**WHAT YOU NEED TO DO**.
The response must consist of the lines below from the one with "complex decision making process." through the one with "Material: Cotton", exactly as they appear and with both ends kept.

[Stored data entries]
BEGIN
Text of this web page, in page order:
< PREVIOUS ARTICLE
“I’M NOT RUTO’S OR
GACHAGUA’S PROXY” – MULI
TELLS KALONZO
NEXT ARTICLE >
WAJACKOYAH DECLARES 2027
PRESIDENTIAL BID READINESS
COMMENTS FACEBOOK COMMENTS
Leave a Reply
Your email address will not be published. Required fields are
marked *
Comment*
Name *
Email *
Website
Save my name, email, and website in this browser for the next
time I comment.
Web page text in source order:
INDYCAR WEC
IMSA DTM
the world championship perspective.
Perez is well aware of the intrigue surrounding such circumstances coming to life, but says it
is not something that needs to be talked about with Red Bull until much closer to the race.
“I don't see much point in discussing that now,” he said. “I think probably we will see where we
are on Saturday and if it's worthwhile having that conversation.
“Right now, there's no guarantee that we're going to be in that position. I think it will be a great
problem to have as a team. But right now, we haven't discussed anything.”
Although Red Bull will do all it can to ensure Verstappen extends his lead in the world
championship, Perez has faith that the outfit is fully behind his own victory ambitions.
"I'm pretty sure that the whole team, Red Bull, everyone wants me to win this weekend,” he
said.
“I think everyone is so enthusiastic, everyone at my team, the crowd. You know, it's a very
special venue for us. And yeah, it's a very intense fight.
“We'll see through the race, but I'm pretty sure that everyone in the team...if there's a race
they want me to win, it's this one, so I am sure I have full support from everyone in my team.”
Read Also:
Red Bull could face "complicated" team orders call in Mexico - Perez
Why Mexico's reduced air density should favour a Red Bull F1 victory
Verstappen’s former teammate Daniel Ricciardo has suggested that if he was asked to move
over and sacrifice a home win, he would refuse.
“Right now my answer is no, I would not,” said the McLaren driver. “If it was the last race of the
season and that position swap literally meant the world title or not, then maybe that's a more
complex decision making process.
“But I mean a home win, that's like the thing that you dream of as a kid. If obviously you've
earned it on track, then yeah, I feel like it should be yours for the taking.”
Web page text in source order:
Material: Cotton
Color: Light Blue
END
**TASK ANSWER**.
complex decision making process.
“But I mean a home win, that's like the thing that you dream of as a kid. If obviously you've
earned it on track, then yeah, I feel like it should be yours for the taking.”
Web page text in source order:
Material: Cotton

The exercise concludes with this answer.